(MATERIAL PROVIDED begins)

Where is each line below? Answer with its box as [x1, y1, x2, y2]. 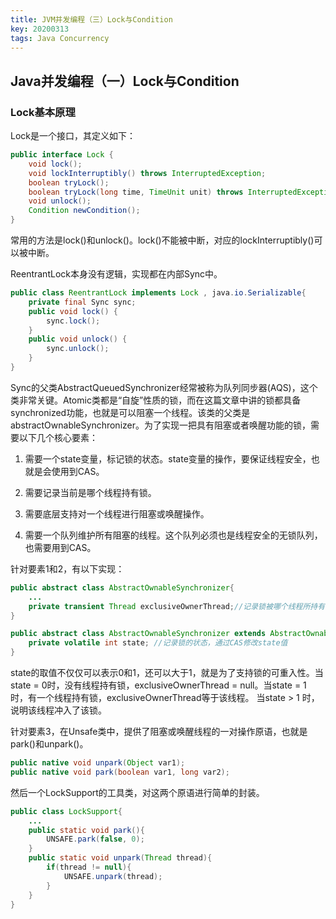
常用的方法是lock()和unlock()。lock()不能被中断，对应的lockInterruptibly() [10, 234, 315, 246]
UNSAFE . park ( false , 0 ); [46, 834, 145, 845]
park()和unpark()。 [10, 738, 89, 750]
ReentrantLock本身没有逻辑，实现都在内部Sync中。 [10, 268, 223, 280]
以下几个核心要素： [18, 431, 98, 443]
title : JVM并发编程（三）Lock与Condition [10, 14, 173, 25]
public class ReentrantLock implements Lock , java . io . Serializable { [10, 288, 307, 298]
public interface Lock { [10, 150, 114, 160]
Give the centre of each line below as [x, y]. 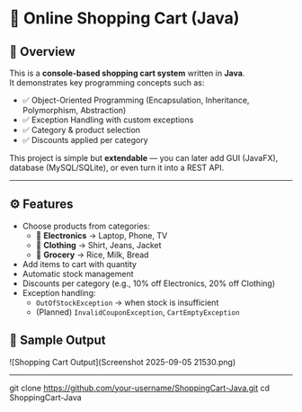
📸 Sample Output [58, 340]
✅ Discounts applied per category [85, 140]
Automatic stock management [78, 273]
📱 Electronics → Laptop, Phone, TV [102, 235]
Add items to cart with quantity [80, 264]
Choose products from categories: [86, 226]
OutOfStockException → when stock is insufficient [127, 302]
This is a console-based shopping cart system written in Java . [127, 73]
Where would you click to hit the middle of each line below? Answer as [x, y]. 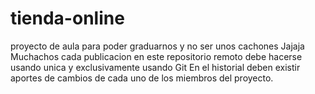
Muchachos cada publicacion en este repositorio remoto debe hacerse [156, 56]
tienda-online [67, 18]
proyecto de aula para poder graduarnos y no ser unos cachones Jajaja [157, 46]
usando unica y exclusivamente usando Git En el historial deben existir [155, 67]
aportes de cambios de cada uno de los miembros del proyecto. [142, 78]
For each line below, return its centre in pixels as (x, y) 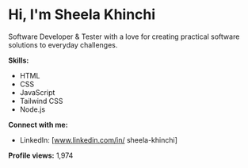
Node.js (32, 109)
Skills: (19, 60)
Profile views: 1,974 (41, 155)
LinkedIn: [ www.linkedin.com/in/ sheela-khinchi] (99, 139)
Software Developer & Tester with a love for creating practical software (124, 36)
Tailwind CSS (41, 101)
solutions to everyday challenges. (63, 44)
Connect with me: (38, 124)
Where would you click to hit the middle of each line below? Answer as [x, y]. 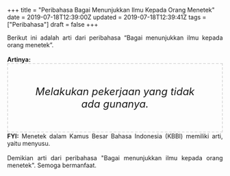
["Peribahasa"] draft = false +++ [53, 24]
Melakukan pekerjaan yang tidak [115, 91]
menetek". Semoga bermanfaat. [52, 165]
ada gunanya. [115, 104]
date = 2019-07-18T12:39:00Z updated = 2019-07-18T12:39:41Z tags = [107, 17]
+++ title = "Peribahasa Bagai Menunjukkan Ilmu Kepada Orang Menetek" [111, 10]
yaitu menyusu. [29, 143]
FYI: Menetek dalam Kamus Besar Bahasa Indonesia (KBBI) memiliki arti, [115, 136]
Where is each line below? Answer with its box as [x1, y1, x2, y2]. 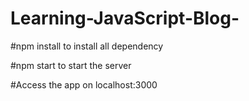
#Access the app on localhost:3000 [10, 78, 158, 91]
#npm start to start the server [10, 59, 132, 71]
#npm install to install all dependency [10, 40, 164, 52]
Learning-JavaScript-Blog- [10, 7, 240, 30]
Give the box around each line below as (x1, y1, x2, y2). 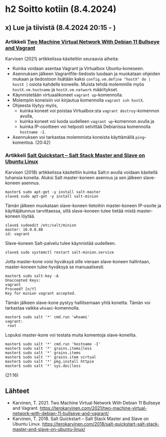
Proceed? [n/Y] (5, 287, 37, 292)
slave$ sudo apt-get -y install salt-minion (5, 194, 99, 199)
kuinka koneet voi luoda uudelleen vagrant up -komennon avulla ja (19, 118, 155, 124)
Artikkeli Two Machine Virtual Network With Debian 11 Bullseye (5, 38, 160, 45)
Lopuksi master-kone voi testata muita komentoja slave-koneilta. (5, 332, 137, 338)
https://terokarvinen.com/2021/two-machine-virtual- (39, 405, 147, 411)
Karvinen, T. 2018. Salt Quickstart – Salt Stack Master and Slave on (12, 416, 149, 422)
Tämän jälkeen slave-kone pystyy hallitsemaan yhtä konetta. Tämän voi (5, 300, 151, 306)
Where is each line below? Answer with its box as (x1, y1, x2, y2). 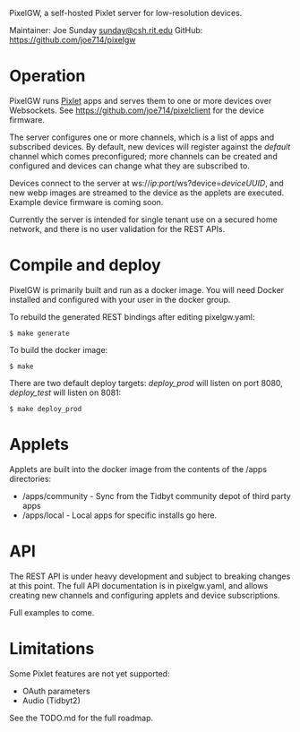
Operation (9, 66, 86, 86)
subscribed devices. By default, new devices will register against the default (9, 141, 291, 151)
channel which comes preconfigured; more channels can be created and (9, 151, 278, 161)
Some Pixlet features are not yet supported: (9, 667, 170, 679)
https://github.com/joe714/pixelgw (9, 35, 136, 45)
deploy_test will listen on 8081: (9, 387, 122, 398)
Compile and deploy (9, 255, 161, 276)
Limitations (9, 638, 95, 659)
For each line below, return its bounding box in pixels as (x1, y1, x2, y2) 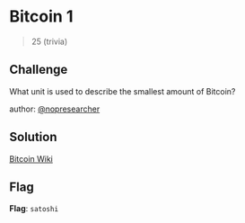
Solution (9, 129, 57, 145)
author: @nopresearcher (9, 103, 101, 114)
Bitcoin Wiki (9, 153, 54, 164)
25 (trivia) (31, 36, 68, 47)
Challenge (9, 62, 68, 77)
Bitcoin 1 (9, 6, 74, 27)
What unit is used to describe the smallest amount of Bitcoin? (9, 85, 236, 96)
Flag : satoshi (9, 203, 59, 214)
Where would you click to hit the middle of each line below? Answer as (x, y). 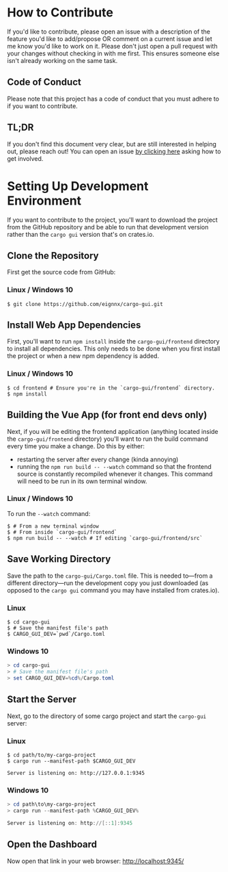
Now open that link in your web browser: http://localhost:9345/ (96, 861)
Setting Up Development (78, 186)
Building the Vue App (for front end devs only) (107, 415)
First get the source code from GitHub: (61, 272)
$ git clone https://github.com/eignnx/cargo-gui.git (85, 304)
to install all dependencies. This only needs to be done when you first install (114, 349)
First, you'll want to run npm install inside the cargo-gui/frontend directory (113, 342)
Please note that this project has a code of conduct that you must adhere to (113, 99)
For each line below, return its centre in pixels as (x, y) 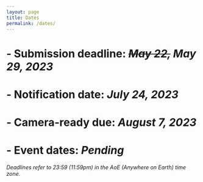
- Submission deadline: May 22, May (101, 53)
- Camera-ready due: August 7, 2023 (101, 122)
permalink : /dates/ (31, 23)
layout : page (23, 12)
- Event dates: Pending (65, 151)
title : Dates (23, 18)
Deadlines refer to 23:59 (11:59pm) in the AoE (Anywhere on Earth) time (96, 167)
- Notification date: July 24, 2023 (92, 94)
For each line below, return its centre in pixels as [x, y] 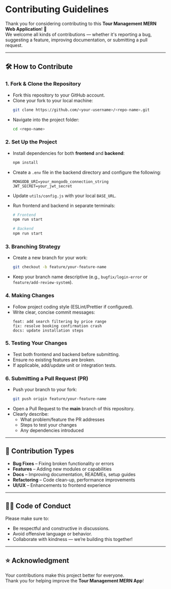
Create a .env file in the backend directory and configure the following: [87, 172]
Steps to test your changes [49, 425]
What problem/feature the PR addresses [62, 419]
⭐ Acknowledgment [37, 561]
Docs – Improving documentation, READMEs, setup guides [74, 474]
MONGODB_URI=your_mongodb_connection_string [61, 182]
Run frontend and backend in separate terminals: [64, 205]
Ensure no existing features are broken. [54, 360]
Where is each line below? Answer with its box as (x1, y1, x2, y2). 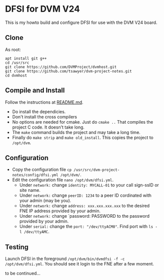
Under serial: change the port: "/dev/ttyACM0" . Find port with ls (19, 224, 153, 229)
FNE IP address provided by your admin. (19, 208, 101, 214)
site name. (19, 187, 41, 193)
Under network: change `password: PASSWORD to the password (19, 213, 150, 219)
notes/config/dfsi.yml (12, 173, 59, 178)
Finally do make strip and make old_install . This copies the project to (12, 134, 154, 140)
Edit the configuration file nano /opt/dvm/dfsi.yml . (12, 177, 114, 183)
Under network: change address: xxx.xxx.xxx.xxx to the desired (19, 203, 150, 209)
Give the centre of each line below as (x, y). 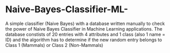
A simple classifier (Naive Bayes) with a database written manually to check (85, 23)
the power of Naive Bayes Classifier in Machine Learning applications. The (84, 29)
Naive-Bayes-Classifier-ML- (67, 9)
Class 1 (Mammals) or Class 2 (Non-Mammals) (54, 45)
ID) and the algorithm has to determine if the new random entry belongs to (84, 40)
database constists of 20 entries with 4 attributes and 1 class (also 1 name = (85, 34)
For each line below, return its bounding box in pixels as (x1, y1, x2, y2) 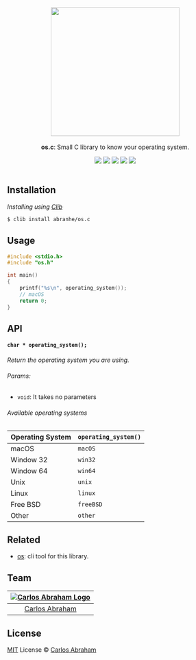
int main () (7, 272, 38, 279)
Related (7, 534, 41, 545)
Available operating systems (7, 409, 88, 417)
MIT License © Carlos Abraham (7, 646, 97, 654)
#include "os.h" (7, 260, 53, 266)
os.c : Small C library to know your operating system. (40, 143, 190, 151)
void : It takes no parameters (16, 393, 97, 401)
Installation (7, 184, 56, 196)
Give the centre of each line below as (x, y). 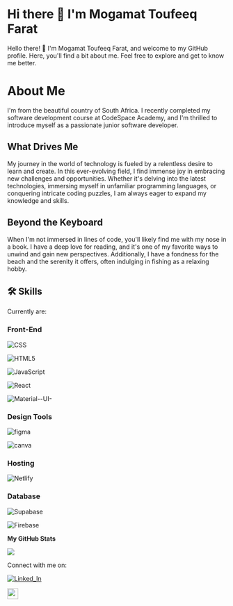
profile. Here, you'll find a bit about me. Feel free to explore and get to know (116, 56)
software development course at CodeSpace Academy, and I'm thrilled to (112, 117)
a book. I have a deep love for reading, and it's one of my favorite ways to (113, 247)
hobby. (17, 269)
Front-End (25, 329)
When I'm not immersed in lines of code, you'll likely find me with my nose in (117, 239)
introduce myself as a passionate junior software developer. (93, 125)
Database (24, 496)
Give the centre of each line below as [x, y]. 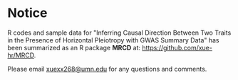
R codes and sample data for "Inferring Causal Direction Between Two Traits [119, 33]
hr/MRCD [21, 55]
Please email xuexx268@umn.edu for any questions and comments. [107, 69]
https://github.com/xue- [177, 47]
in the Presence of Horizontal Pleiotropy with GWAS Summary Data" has [113, 40]
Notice [27, 13]
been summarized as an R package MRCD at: [74, 47]
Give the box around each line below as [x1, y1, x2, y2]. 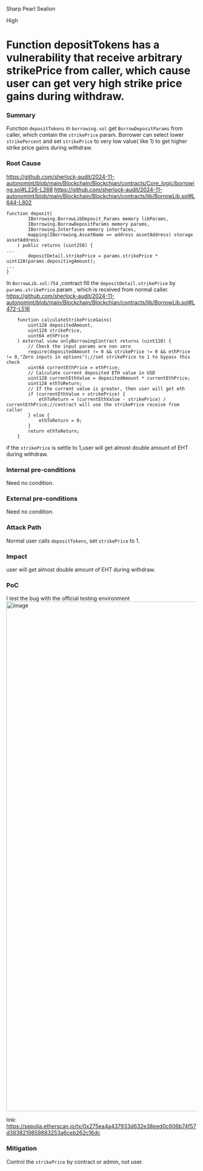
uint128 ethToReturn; [28, 380, 83, 386]
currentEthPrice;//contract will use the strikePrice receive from [6, 401, 180, 407]
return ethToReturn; [28, 428, 80, 434]
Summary [6, 111, 36, 120]
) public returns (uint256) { [17, 242, 94, 248]
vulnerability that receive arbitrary [6, 51, 183, 65]
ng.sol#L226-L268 [6, 186, 53, 193]
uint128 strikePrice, [28, 327, 83, 334]
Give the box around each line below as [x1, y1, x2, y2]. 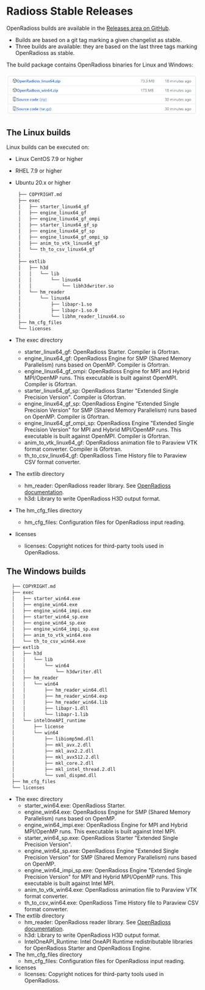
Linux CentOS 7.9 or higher [15, 155, 84, 162]
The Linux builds [6, 127, 71, 138]
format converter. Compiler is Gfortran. [24, 445, 123, 453]
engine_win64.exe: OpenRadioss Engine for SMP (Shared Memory [24, 808, 191, 816]
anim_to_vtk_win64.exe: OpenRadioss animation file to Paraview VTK [24, 886, 197, 893]
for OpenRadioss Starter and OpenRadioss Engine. [24, 944, 151, 952]
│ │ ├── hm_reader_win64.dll [12, 687, 108, 693]
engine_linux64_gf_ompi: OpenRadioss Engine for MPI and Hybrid [24, 367, 190, 375]
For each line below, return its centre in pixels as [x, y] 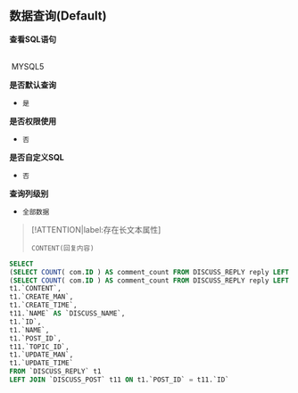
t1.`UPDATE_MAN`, [41, 355]
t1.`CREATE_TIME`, [43, 306]
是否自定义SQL [37, 157]
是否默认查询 [33, 85]
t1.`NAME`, [29, 330]
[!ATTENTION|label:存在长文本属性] [96, 229]
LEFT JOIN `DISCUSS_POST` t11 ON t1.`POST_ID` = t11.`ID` [119, 380]
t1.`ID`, [25, 322]

(MATERIAL PROVIDED ends)

Could you repeat exactly the lines from the first one of the records above through the line containing "OutOfStockException → when", leaving out any pictures?

Where is each line below? Answer with its box as [x1, y1, x2, y2]. 
常用的方法是lock()和unlock()。lock()不能被中断，对应的lockInterruptibly() [10, 234, 315, 246]
UNSAFE . park ( false , 0 ); [46, 834, 145, 845]
park()和unpark()。 [10, 738, 89, 750]
ReentrantLock本身没有逻辑，实现都在内部Sync中。 [10, 268, 223, 280]
以下几个核心要素： [18, 431, 98, 443]
title : JVM并发编程（三）Lock与Condition [10, 14, 173, 25]
public class ReentrantLock implements Lock , java . io . Serializable { [10, 288, 307, 298]
public interface Lock { [10, 150, 114, 160]
Give the centre of each line below as [x, y]. 
📸 Sample Output [58, 340]
✅ Discounts applied per category [85, 140]
Automatic stock management [78, 273]
📱 Electronics → Laptop, Phone, TV [102, 235]
Add items to cart with quantity [80, 264]
Choose products from categories: [86, 226]
OutOfStockException → when stock is insufficient [127, 302]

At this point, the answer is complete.